*** Opening THE DATA ***

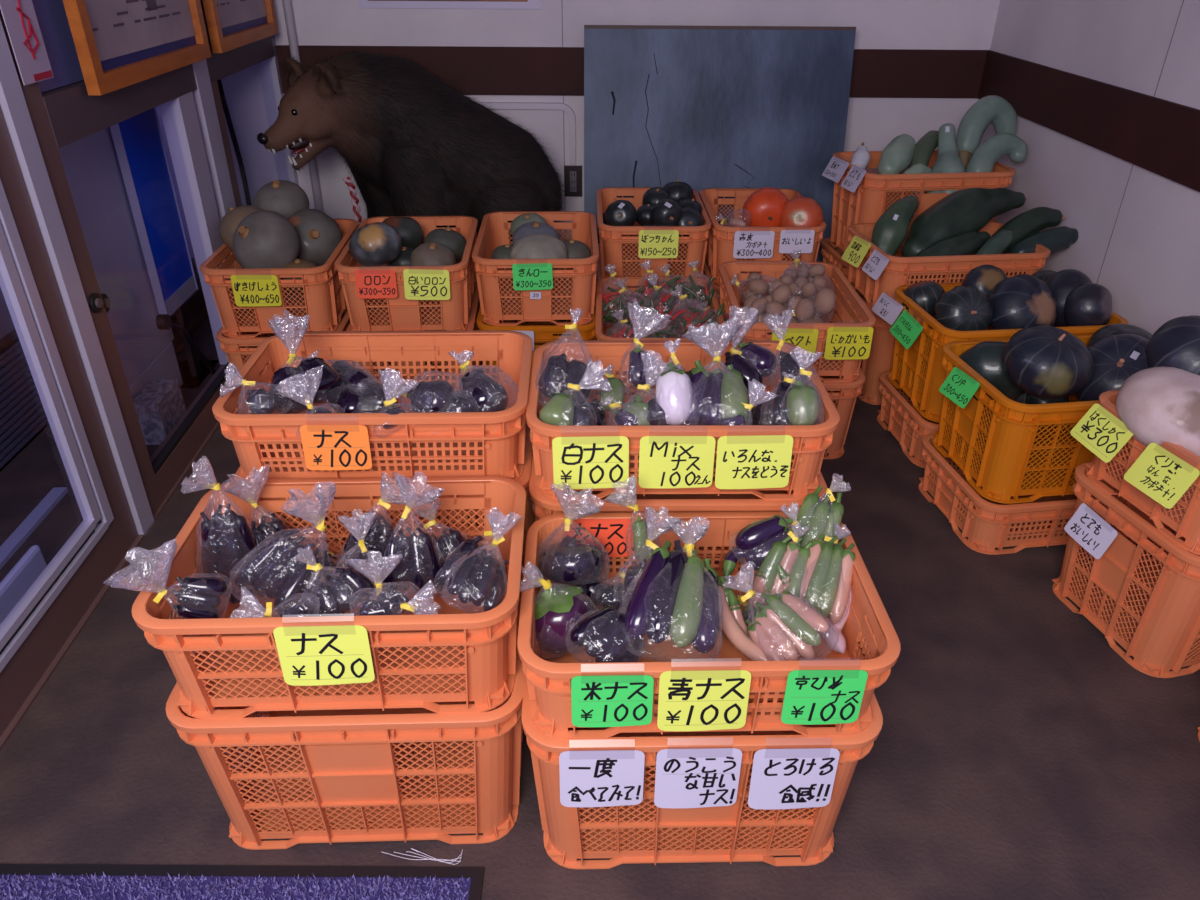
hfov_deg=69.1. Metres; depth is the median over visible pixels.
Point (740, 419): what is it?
bag
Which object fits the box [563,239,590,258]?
pumpkin
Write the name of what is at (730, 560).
aubergine
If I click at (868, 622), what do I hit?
crate
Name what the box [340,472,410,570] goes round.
bag
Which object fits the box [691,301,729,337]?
bag
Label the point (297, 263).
pumpkin
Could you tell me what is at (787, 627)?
bag
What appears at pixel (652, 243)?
price tag
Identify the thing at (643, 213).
pumpkin
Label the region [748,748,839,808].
sign
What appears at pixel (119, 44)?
framed notice
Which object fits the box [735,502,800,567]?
bag
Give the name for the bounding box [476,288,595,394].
crate
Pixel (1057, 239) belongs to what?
squash
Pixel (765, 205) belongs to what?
pumpkin
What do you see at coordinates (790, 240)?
price tag
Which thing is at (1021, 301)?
pumpkin
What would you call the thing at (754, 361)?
bag
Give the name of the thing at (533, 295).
price tag
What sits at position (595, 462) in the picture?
price tag
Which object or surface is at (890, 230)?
squash
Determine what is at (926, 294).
pumpkin
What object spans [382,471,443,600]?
bag
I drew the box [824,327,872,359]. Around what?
price tag
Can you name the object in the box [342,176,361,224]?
braided cord
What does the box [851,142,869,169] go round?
squash
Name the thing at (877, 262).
price tag
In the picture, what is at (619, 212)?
pumpkin
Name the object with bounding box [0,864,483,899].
door mat
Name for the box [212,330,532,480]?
crate
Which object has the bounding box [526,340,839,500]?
crate
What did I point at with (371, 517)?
bag
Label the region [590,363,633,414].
bag
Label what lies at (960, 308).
pumpkin
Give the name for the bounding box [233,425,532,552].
crate
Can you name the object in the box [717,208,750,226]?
bag
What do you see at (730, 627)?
aubergine
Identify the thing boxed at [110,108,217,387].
banner
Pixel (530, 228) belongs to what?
pumpkin
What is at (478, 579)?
bag
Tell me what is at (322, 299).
crate
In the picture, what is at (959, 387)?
price tag
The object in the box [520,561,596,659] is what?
bag
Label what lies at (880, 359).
crate
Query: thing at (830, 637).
aubergine
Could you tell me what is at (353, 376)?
bag
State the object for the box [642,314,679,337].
bag
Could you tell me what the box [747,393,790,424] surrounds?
bag
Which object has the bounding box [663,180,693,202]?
pumpkin
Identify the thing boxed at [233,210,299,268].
pumpkin
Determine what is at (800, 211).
pumpkin
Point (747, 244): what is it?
price tag
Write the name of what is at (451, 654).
crate
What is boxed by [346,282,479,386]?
crate
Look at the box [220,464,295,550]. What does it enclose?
bag
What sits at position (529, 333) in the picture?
price tag
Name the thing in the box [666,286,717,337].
bag
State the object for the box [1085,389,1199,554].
crate
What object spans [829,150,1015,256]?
crate
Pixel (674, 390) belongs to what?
bag
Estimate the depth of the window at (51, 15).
1.86 m
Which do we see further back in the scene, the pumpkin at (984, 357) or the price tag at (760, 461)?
the pumpkin at (984, 357)
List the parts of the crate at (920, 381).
lattice panel, lattice panel, lattice panel
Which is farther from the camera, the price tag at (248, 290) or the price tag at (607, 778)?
the price tag at (248, 290)
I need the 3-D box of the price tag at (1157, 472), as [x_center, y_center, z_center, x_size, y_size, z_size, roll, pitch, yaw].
[1.026,0.040,1.587,0.053,0.086,0.114,-7,31,-12]
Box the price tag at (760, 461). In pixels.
[715,435,792,488]
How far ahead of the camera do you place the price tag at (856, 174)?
2.81 m
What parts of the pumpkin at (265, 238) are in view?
stem
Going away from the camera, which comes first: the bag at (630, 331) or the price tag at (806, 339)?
the price tag at (806, 339)
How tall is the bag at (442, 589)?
0.064 m
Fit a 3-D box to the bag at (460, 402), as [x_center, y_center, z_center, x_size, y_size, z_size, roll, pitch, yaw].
[-0.254,-0.062,1.485,0.102,0.081,0.109,0,30,0]
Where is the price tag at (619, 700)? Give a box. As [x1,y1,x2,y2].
[571,675,653,726]
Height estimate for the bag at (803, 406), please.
0.129 m
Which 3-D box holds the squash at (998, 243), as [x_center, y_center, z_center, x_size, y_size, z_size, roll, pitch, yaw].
[1.186,-0.607,2.620,0.147,0.098,0.060,-24,38,-35]
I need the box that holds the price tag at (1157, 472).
[1124,443,1199,508]
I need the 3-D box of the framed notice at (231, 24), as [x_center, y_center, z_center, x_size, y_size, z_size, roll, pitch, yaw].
[-1.165,-1.583,2.761,0.027,0.532,0.640,-1,30,-3]
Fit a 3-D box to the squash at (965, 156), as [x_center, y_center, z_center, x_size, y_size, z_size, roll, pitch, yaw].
[1.234,-0.994,2.956,0.052,0.100,0.066,11,32,17]
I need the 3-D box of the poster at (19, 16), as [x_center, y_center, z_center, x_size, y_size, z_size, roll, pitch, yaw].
[-1.109,-0.904,1.627,0.006,0.400,0.115,-1,30,-3]
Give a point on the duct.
(498, 105)
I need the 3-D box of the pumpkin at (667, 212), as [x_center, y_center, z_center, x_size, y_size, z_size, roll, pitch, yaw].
[0.215,-0.756,2.802,0.098,0.102,0.095,14,33,21]
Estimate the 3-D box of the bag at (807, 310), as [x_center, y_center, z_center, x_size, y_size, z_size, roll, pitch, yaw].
[0.581,-0.366,2.373,0.129,0.163,0.107,-12,33,-21]
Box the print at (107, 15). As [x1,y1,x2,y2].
[92,0,179,31]
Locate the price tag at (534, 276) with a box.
[512,263,552,289]
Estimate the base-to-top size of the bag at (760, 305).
0.108 m
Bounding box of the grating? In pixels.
[0,329,48,471]
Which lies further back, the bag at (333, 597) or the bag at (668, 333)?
the bag at (668, 333)
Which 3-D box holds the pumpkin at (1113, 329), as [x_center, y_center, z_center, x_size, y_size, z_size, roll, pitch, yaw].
[1.272,-0.243,2.123,0.154,0.112,0.156,0,30,0]
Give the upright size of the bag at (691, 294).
0.152 m
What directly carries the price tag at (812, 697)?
attached to the crate at (868, 622)
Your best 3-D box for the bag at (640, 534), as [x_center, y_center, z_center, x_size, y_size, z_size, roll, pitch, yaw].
[0.055,0.116,1.395,0.099,0.173,0.054,0,30,0]
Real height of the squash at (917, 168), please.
0.056 m
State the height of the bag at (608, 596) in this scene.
0.067 m
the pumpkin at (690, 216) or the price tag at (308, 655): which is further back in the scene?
the pumpkin at (690, 216)
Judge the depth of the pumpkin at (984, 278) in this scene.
2.40 m
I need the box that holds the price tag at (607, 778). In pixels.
[559,750,644,806]
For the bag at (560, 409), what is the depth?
1.45 m
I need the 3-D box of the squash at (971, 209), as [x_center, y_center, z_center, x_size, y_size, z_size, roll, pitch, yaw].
[1.113,-0.707,2.704,0.462,0.202,0.150,-17,34,-27]
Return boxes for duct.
[476,102,575,163]
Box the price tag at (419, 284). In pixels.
[403,269,449,299]
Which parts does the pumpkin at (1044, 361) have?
stem
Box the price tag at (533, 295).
[530,292,540,298]
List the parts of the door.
rail
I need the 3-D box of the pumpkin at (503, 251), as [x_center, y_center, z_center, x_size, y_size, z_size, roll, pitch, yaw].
[-0.280,-0.589,2.645,0.100,0.073,0.103,0,30,0]
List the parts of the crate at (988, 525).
lattice panel, lattice panel, lattice panel, lattice panel, lattice panel
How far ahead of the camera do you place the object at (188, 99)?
2.12 m
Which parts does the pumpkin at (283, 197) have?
stem
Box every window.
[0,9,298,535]
[32,0,209,92]
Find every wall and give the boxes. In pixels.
[0,106,197,338]
[221,0,999,267]
[979,0,1199,334]
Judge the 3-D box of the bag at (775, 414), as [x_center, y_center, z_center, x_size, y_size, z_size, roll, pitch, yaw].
[0.308,-0.081,1.491,0.063,0.085,0.083,7,31,11]
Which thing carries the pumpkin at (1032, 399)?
in the crate at (1024, 449)
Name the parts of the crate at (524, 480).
lattice panel, lattice panel, lattice panel
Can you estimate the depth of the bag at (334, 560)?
1.40 m
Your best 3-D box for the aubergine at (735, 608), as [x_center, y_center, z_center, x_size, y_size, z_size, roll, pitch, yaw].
[0.207,0.250,1.305,0.021,0.056,0.068,-11,32,-19]
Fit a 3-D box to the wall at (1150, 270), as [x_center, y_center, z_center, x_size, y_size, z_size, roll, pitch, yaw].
[1.731,-0.841,1.691,0.550,2.300,3.380,0,30,0]
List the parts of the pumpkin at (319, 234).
stem
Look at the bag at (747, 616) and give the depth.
1.35 m
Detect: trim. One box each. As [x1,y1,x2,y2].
[0,421,219,750]
[275,45,987,97]
[562,0,1183,283]
[978,50,1199,191]
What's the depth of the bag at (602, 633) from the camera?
1.23 m
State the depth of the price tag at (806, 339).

*** Closing THE DATA ***

- PROBLEM STATEMENT -
Exactly as they stand in the records above, print the lines from the one containing "Detect: trim. One box each. As [x1,y1,x2,y2]." through the final line, inclusive.

- ANSWER BOX -
Detect: trim. One box each. As [x1,y1,x2,y2].
[0,421,219,750]
[275,45,987,97]
[562,0,1183,283]
[978,50,1199,191]
What's the depth of the bag at (602, 633) from the camera?
1.23 m
State the depth of the price tag at (806, 339).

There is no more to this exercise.